In this third questionnaire, we asked about the preferences on the roles assumed during the team work in the lab. Even if not mandatory, we suggested to each group to rotate the roles assumed in each experimental session, such that every component of a group have the opportunity to try his/her own ability to perform a given role. Questionnaires were anonymous, but we asked about the gender of the filler. We found that, contrary to the common belief, the gender is certainly not a significant factor in the choice of the role of those who build the experiment and collect the data (Figure 3).

Programming is very mildly preferred by males (45% vs. 35% of females), while, surprising enough according to stereotypes, the analysis of the data and the choice of the most suitable representation of them is mostly indicated as the preferred role by the majority of males (70% vs. 45% of females).

In any case, by far, the most preferred approach to the team work is that in which everyone does everything together, by the females, while males prefer the assumed roles rotate among the components of the group, as shown in Figure 4.

The results are consistent with observations in [14], and represent an interesting starting point for further investigations in this field of physics education. These outcomes will help us develop strategies to facilitate equitable group work in physics labs.

4. Conclusions

We run an experimental class of introductory laboratory physics based on the adoption of an active learning methodology, supported by the usage of digital tools to take data, like Arduino and smartphones.

The analysis of various questionnaires, as well as the results of the final exams, reveal that it is possible to introduce active learning strategies without detrimental of the outcomes of a laboratory course.
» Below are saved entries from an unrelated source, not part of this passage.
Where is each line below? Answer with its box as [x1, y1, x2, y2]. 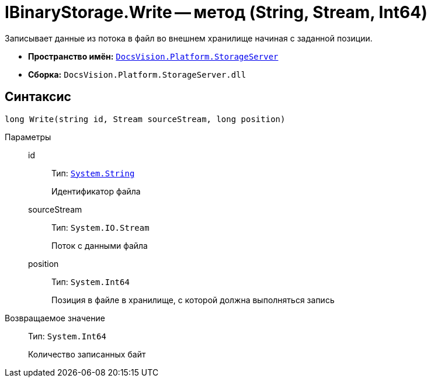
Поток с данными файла [51, 240, 148, 251]
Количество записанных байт [28, 349, 146, 359]
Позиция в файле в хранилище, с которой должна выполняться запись [51, 294, 335, 305]
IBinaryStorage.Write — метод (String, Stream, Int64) [5, 2, 427, 22]
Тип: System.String [51, 168, 135, 178]
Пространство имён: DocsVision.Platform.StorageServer [28, 51, 279, 61]
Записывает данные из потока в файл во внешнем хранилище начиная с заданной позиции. [5, 33, 373, 43]
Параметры [5, 131, 51, 142]

In particular, it has been shown that by introducing Arduino programming, and greater freedom to design and implement their own experiments, not only does it not significantly increase students’ workload; it does not require to renounce to teach important topics, and it allows students to achieve, at least, completely similar results in learning.

Indeed, when we proposed the reorganization of the course in these terms, the major concerns of our colleagues were just these, despite the evidence from physics education research.

There is still an issue to overcome, concerning the self-efficacy perceived by the students, that does not improve.

The impression, on the contrary, is that at least the best students have a tangible, much deeper awareness of how experimental data are correctly interpreted, and their meaning, although difficult to assess objectively.

We believe that our approach greatly improve the laboratory skills, and, especially, guides the students to the right attitude towards experimental work, in particular for what concern the understanding of the instruments characteristics and principles.

Some of the methods described in this paper can certainly be extended to laboratory courses for other disciplines. Many of the data collected in other fields are ultimately physical quantities that can be measured using Arduino and smartphones. The E-CLASS questionnaire has been developed specifically for physics courses, therefore, it cannot be used as such to assess the validity of other courses. However, our results are encouraging and the general conclusion that active learning strategies is of interest to improve students’ soft skills, letting them exercise their creativity, by promoting relatively open hands-on activities, can probably be extended to other fields, and can certainly encourage others to imitate our approach.

This study allows us to objectively debunking the myth according to which female students do not like experimental work: indeed, the majority of females indicated the role of the builder of the apparatus as the preferred one. We thus consider it as an effective mean to fight against the gender-bias.

On the other hand, there is still much room for improvements: some of them already suggested from direct observations, before the analysis of the questionnaires. In particular, we intend to redesign the sequence of topics taught so as to introduce concepts more gradually to help students consolidate their knowledge. We look forward to test the effectiveness of updated strategies, and to a deeper investigation about the effectiveness of this work.